The Fortunes of War:
The protection given to aid workers under International Humanitarian Law
Independent Research Project for NUI Galway
Supervisor: Professor Ray Murphy
Highly commended by the judging panel in the Undergraduate Awards 2012 (Law) "We'd like to help you." the consul said
"But there's nothing we can do
Well, you knew the risks when you took the job
After all you're not a fool”
Beirut Moon by the Stiff Little Fingers (1991)
Armed conflict is both gruesome and traumatic, causing mass disruptions of infrastructure, supplies and public services, with states devoting resources away from civilian needs to fulfil military objectives. As such, civilians are often reliant on outside assistance during such crises, particularly in developing countries where resources are scarce. It is accepted in international law that humanitarian workers are not to be targeted and are accorded the rights and protections of civilian non-combatants.

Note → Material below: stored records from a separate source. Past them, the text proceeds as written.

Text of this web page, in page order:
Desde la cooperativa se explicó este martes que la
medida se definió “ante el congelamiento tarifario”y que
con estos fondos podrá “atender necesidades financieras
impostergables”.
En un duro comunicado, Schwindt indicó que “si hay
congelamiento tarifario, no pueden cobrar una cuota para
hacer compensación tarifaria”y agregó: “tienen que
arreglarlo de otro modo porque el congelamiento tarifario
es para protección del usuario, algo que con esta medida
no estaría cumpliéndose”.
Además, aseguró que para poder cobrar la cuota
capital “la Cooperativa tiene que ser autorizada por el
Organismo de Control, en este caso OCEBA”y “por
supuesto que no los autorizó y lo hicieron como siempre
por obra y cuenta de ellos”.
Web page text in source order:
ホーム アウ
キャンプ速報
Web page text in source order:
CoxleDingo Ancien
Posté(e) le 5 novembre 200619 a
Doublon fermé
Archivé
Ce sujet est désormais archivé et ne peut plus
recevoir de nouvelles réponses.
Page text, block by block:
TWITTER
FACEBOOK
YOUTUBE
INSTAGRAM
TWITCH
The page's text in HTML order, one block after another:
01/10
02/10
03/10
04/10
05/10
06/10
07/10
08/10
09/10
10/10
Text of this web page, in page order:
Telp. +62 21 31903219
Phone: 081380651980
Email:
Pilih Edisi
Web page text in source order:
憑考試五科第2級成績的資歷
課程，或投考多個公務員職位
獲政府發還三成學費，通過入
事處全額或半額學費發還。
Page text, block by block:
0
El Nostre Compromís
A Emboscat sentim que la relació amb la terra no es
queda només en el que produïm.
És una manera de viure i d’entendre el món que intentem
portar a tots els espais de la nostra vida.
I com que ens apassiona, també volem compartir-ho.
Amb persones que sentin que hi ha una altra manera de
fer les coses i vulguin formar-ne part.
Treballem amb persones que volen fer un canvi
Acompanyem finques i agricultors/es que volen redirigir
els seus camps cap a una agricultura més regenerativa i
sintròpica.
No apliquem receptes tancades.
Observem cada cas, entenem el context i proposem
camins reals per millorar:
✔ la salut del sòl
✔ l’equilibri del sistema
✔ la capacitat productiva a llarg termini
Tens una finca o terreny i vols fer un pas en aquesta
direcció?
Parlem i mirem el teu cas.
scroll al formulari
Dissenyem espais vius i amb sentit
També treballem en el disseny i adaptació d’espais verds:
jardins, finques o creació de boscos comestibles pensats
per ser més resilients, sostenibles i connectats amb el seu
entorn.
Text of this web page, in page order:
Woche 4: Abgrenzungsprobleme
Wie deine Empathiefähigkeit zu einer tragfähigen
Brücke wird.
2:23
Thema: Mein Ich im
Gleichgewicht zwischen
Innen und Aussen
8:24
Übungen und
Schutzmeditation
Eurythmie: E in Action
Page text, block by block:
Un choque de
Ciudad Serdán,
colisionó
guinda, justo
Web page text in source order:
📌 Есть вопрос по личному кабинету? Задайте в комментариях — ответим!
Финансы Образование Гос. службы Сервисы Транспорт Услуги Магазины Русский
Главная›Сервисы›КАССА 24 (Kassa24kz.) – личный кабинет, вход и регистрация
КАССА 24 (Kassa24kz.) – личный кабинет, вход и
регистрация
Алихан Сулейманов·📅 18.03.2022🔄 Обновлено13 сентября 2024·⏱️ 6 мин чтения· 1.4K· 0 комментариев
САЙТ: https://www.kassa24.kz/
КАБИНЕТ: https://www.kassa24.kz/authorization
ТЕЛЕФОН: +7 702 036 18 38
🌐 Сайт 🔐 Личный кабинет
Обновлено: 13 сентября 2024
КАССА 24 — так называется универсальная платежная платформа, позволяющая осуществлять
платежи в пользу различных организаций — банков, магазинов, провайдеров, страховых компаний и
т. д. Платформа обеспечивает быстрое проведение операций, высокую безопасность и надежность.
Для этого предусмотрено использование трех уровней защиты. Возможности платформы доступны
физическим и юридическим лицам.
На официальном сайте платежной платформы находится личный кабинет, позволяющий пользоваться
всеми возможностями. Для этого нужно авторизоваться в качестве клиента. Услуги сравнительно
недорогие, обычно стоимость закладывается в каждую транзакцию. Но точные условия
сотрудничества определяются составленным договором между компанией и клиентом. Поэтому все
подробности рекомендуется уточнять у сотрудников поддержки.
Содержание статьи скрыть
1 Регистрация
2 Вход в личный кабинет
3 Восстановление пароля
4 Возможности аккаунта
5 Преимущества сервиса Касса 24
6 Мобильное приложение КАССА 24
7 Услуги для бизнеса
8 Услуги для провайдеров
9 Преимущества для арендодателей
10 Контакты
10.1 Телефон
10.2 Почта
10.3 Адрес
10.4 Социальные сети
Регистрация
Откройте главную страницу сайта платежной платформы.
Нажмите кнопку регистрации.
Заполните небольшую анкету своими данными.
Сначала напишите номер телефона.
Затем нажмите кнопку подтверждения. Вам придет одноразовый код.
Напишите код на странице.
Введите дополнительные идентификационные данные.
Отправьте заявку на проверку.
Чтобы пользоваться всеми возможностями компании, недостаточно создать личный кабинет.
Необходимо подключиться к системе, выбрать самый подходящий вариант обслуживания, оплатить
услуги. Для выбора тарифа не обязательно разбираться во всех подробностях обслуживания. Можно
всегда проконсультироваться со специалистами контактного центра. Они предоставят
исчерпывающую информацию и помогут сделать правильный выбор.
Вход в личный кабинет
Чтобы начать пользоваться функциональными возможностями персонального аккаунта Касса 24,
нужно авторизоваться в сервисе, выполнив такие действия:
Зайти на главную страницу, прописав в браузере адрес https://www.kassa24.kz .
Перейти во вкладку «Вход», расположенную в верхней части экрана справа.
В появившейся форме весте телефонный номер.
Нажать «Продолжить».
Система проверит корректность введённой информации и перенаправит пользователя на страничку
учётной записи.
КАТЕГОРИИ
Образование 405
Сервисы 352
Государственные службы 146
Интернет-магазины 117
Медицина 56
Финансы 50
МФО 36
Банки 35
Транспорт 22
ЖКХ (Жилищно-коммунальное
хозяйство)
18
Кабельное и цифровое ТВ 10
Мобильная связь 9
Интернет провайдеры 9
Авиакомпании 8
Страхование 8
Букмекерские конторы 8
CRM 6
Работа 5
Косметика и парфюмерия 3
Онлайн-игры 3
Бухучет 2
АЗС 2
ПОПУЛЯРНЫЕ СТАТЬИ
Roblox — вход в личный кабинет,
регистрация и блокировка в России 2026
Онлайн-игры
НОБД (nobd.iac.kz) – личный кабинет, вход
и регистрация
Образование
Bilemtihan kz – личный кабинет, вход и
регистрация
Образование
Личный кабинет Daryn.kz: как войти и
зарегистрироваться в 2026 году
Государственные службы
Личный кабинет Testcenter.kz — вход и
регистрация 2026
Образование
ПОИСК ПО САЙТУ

There is an international consensus that humanitarian aid is something beyond war and a principle to be respected and not subject to military whims or interference. As civilians are not engaging or furthering warfare, they should not be made to unnecessarily suffer. Humanitarian workers perform generally admirable work, responding rapidly to crises and dilemmas and endangering themselves to help others. There are of course, some concerns that certain aid workers are taking advantage of human misery to further their own religious views or to alleviate personal feelings of guilt. Overall though, most would see humanitarian aid as vital and deplore any violence against aid workers. However, attacks on humanitarian workers have sharply increased in recent years, with kidnapping being an especially pressing concern. This is a trend which has been sharply criticised by the United Nations: aside from being attacks on non-combatants who risk their safety to help others, the attacks disrupt aid distribution in areas where are they are most needed. In this assignment, the main question to be examined will be the status and protection of humanitarian workers in armed conflict. This will be done by examining possible reasons why they are targeted, the legal basis for their protection, the effectiveness of existing safeguards and possible areas for reform. The main sources in such an examination will mainly be reports by Non Governmental Organisations (especially the International Committee of the Red Cross) given that they offer an excellent insight into the area. However, international treaties such as the Geneva Conventions, United Nations resolutions and reports will also be crucial, as will academic commentary and military manuals.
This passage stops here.